介護福祉においては、障害を持った方あるいはその家族がより内発的な力を持ち、自らの生活を自らコントロールできること、または自立する力を得ること。当事者にとっては専門職にやってもらうのではなく、あくまでも自分自身が知識や技術をもち、自分で問題解決する能力をもつということが強調される。専門職はサービス利用者のパートナーとして働くことが強調され、サービス利用者は保護され指導される対象ではなく、自分の人生についての「専門家」であるという理念に立つ。
エンパワメントの原則は、以下の8原則。
*「目標を当事者が選択する」
*「主導権と決定権を当事者が持つ」
*「問題点と解決策を当事者が考える」
*「新たな学びと、より力をつける機会として当事者が失敗や成功を分析する」
*「行動変容のために内的な強化因子を当事者と専門職の両者で発見し、それを増強する」
*「問題解決の過程に当事者の参加を促し、個人の責任を高める」
*「問題解決の過程を支えるネットワークと資源を充実させる」
*「当事者のウェルビーイングに対する意欲を高める」
(ウェルビーイング=個人の権利や自己実現が保障され、身体的、精神的、社会的に良好な状態にあることを意味する概念)

別項



・青い芝の会

「青い芝の会」とは、脳性まひの方の交流や生活訓練、社会への問題提起などを目的として作られ、過激な主張と社会運動で有名な団体である。
60年代~70年代にかけて介護を苦にした親が障害のあるわが子を絞殺した事件が起こり、それに対して世間は減刑や無罪放免を求めたが、逆に罪を罪として裁くよう求めたことで注目されるようになった。その主張としては、介護疲れなどを理由に減刑や無罪放免が認められるのならば、自分たちが介護者などに殺されても当然であるかのように受け止められかねないためである。それは障害者にとって生存権の危機であるとして、自分たちは健全者から「本来生まれるべきではない人間」と見られていると認識し、そのような健全者社会に対して「強烈な自己主張」を行うため過激な主張や行動が目立つようになった。
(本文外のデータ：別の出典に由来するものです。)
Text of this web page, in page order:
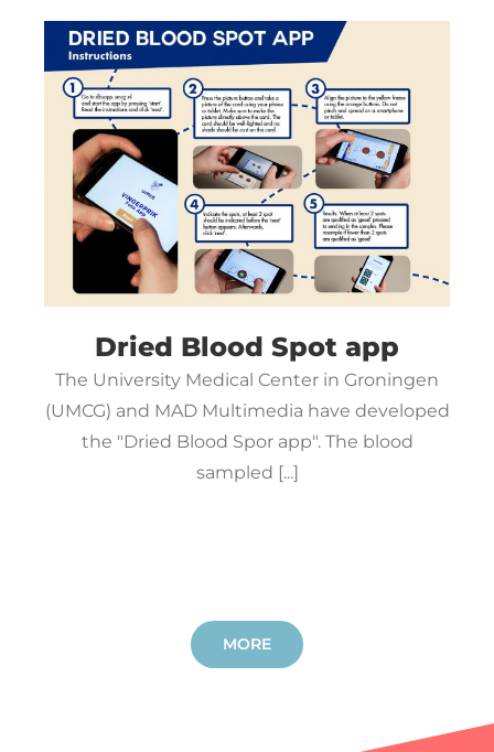
Dried Blood Spot app
The University Medical Center in Groningen
(UMCG) and MAD Multimedia have developed
the "Dried Blood Spor app". The blood
sampled [...]
MORE

1977年には、路線バスでの車いす障害者に対する乗車拒否が相次いだことに対しバスジャック事件を起こした。その結果、公共交通における障害者利用の問題に一石を投じた。


「重度の肢体不自由者の地域生活等に関する講義」のテキストはこれで終わりとなります。
貴重な時間を割き、最後までお読み下さいましてありがとうございました。